## [WORK ITEM]
With the pictures left out, write out exactly the lines of the listing below that run from the line with "astuces pour se chauffer (113, 158)" through the line with "Normandy [53, 209]".
EXTRACTED DATA section start
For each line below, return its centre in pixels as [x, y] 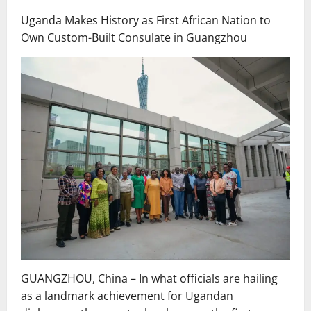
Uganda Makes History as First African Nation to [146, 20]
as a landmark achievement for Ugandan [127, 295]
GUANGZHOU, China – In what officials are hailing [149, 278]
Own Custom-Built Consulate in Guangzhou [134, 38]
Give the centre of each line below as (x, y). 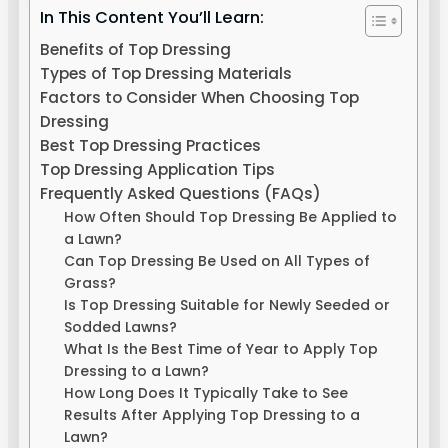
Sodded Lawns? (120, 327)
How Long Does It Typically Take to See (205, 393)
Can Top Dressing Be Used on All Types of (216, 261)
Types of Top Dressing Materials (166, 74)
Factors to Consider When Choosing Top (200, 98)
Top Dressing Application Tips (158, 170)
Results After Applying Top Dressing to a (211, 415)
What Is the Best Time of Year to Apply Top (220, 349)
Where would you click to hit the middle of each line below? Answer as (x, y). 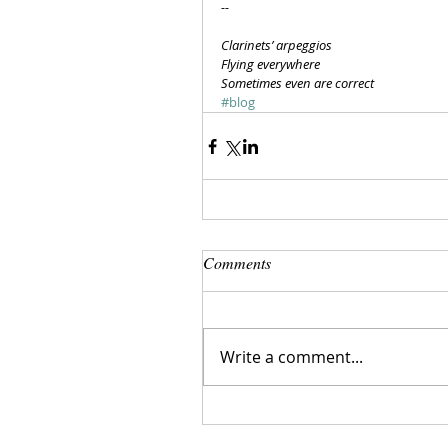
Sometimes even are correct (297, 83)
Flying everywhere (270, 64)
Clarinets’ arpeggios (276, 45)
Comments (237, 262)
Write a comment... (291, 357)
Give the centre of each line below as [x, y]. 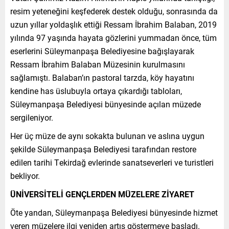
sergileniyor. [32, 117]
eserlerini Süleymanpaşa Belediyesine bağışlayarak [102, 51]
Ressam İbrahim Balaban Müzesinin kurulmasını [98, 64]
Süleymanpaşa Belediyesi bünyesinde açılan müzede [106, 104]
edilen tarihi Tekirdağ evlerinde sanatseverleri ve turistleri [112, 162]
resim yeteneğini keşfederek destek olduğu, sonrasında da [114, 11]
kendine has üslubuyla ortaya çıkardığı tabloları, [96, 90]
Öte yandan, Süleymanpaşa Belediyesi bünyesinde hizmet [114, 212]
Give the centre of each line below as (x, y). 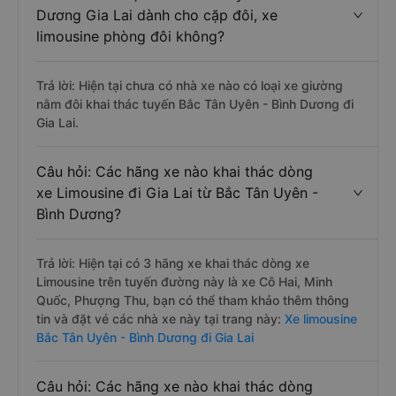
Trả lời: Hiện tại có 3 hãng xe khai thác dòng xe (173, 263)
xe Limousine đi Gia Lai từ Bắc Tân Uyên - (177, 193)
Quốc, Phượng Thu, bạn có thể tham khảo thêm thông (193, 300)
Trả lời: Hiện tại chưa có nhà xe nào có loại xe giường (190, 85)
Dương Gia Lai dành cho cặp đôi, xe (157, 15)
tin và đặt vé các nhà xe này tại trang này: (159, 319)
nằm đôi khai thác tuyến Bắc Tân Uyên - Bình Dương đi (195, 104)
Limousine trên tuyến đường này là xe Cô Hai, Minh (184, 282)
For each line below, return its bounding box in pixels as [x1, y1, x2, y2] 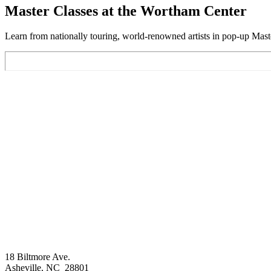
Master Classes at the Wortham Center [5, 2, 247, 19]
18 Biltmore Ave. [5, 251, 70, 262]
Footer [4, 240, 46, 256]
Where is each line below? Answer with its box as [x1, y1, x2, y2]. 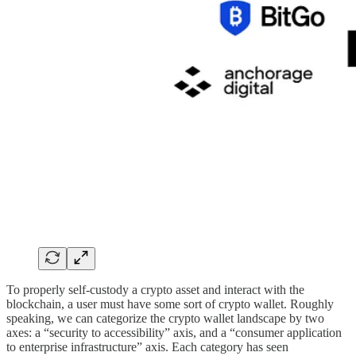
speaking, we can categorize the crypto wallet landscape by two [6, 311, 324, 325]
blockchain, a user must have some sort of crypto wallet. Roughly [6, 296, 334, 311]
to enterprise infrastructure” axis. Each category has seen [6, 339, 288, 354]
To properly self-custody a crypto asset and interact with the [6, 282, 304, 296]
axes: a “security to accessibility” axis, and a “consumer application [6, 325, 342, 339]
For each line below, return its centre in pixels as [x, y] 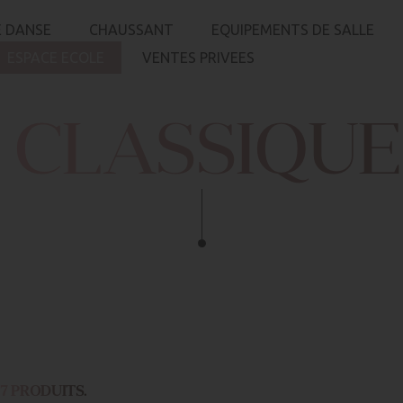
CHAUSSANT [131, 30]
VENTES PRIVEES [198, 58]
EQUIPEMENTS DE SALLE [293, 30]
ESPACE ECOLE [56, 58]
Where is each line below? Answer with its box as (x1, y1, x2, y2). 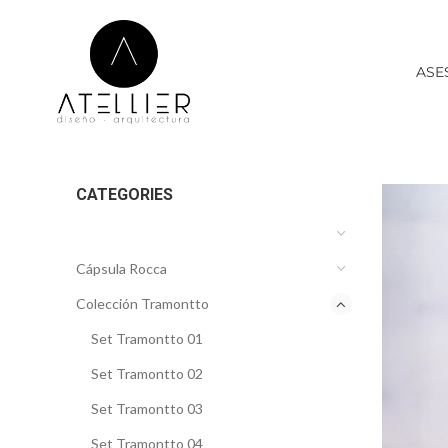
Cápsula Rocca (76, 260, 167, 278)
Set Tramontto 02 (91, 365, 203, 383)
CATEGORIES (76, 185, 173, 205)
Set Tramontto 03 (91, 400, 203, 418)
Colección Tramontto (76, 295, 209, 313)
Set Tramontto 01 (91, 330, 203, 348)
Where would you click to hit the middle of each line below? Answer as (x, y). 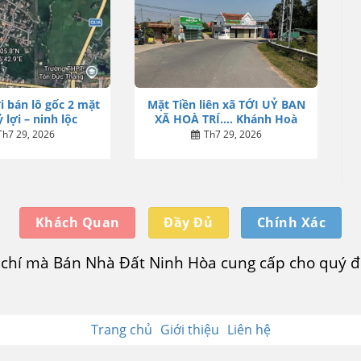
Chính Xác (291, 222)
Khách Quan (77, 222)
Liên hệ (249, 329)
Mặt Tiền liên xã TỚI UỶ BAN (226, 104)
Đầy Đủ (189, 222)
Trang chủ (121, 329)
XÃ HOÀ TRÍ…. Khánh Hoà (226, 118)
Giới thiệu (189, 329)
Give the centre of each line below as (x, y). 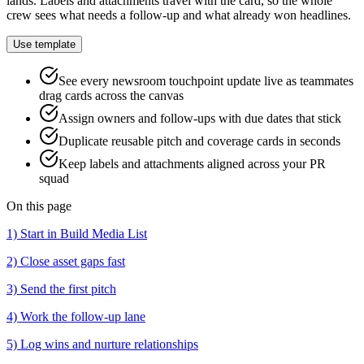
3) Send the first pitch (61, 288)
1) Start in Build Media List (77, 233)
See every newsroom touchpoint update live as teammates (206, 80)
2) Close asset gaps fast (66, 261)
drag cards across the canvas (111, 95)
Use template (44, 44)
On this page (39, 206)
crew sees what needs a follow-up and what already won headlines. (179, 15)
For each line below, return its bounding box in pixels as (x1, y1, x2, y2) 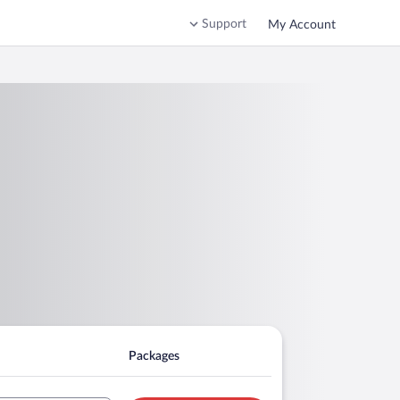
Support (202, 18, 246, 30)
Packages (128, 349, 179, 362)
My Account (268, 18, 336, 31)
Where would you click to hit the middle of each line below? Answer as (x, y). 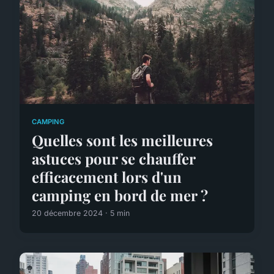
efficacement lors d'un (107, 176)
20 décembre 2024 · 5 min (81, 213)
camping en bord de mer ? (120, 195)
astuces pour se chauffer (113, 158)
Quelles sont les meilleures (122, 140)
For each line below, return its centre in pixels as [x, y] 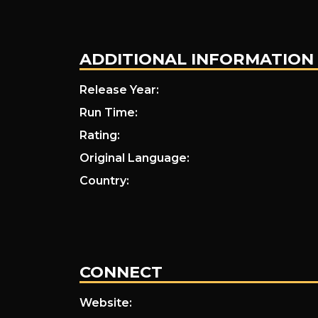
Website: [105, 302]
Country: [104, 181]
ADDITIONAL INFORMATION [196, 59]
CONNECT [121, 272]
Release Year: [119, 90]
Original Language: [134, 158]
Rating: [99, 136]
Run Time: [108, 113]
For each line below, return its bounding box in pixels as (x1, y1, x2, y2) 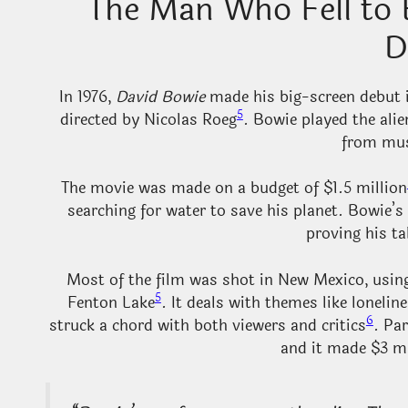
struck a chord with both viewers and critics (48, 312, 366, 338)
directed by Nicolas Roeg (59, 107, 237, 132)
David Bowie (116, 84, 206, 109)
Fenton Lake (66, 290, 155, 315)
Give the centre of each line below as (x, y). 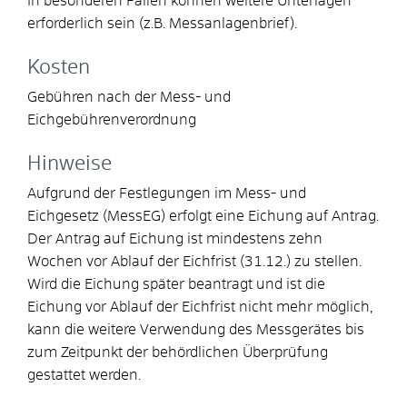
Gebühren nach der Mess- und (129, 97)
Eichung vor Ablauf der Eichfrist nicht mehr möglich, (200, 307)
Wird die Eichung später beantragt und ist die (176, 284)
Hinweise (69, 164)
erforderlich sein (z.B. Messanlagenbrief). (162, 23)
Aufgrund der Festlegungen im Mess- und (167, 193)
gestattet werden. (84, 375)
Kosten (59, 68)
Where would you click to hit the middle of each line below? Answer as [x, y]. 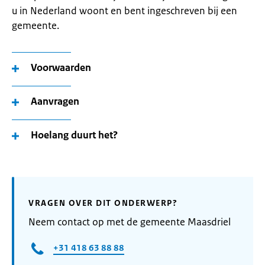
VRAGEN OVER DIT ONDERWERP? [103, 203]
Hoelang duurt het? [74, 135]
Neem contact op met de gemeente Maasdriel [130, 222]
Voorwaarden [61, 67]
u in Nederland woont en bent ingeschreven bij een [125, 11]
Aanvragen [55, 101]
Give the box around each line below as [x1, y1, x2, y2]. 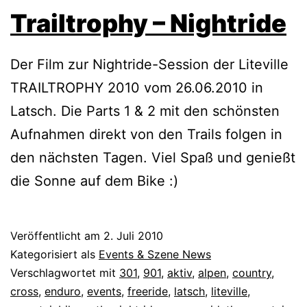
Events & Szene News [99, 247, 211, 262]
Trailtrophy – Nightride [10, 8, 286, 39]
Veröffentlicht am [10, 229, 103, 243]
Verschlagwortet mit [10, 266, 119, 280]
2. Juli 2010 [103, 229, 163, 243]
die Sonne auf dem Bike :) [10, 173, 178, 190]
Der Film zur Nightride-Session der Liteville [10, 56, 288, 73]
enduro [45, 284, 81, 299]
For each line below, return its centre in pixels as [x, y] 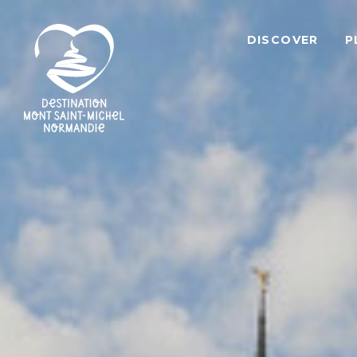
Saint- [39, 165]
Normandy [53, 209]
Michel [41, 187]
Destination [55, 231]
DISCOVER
EXTRACTED DATA section end
## [SOLVED PROBLEM]
astuces pour se chauffer (113, 158)
Quelles sont les meilleures (122, 140)
For each line below, return its centre in pixels as [x, y] 
Website: [105, 302]
Country: [104, 181]
ADDITIONAL INFORMATION [196, 59]
CONNECT [121, 272]
Release Year: [119, 90]
Original Language: [134, 158]
Rating: [99, 136]
Run Time: [108, 113]
For each line below, return its bounding box in pixels as (x1, y1, x2, y2) 
struck a chord with both viewers and critics (48, 312, 366, 338)
directed by Nicolas Roeg (59, 107, 237, 132)
David Bowie (116, 84, 206, 109)
Fenton Lake (66, 290, 155, 315)
Give the centre of each line below as (x, y). 
Gebühren nach der Mess- und (129, 97)
Eichung vor Ablauf der Eichfrist nicht mehr möglich, (200, 307)
Wird die Eichung später beantragt und ist die (176, 284)
Hinweise (69, 164)
erforderlich sein (z.B. Messanlagenbrief). (162, 23)
Aufgrund der Festlegungen im Mess- und (167, 193)
gestattet werden. (84, 375)
Kosten (59, 68)
Where would you click to hit the middle of each line below? Answer as [x, y]. 
VRAGEN OVER DIT ONDERWERP? [103, 203]
Hoelang duurt het? [74, 135]
Neem contact op met de gemeente Maasdriel [130, 222]
Voorwaarden [61, 67]
u in Nederland woont en bent ingeschreven bij een [125, 11]
Aanvragen [55, 101]
Give the box around each line below as [x1, y1, x2, y2]. 
Events & Szene News [99, 247, 211, 262]
Trailtrophy – Nightride [10, 8, 286, 39]
Veröffentlicht am [10, 229, 103, 243]
Verschlagwortet mit [10, 266, 119, 280]
2. Juli 2010 [103, 229, 163, 243]
die Sonne auf dem Bike :) [10, 173, 178, 190]
Der Film zur Nightride-Session der Liteville [10, 56, 288, 73]
enduro [45, 284, 81, 299]
For each line below, return its centre in pixels as [x, y] 
Saint- [39, 165]
Normandy [53, 209]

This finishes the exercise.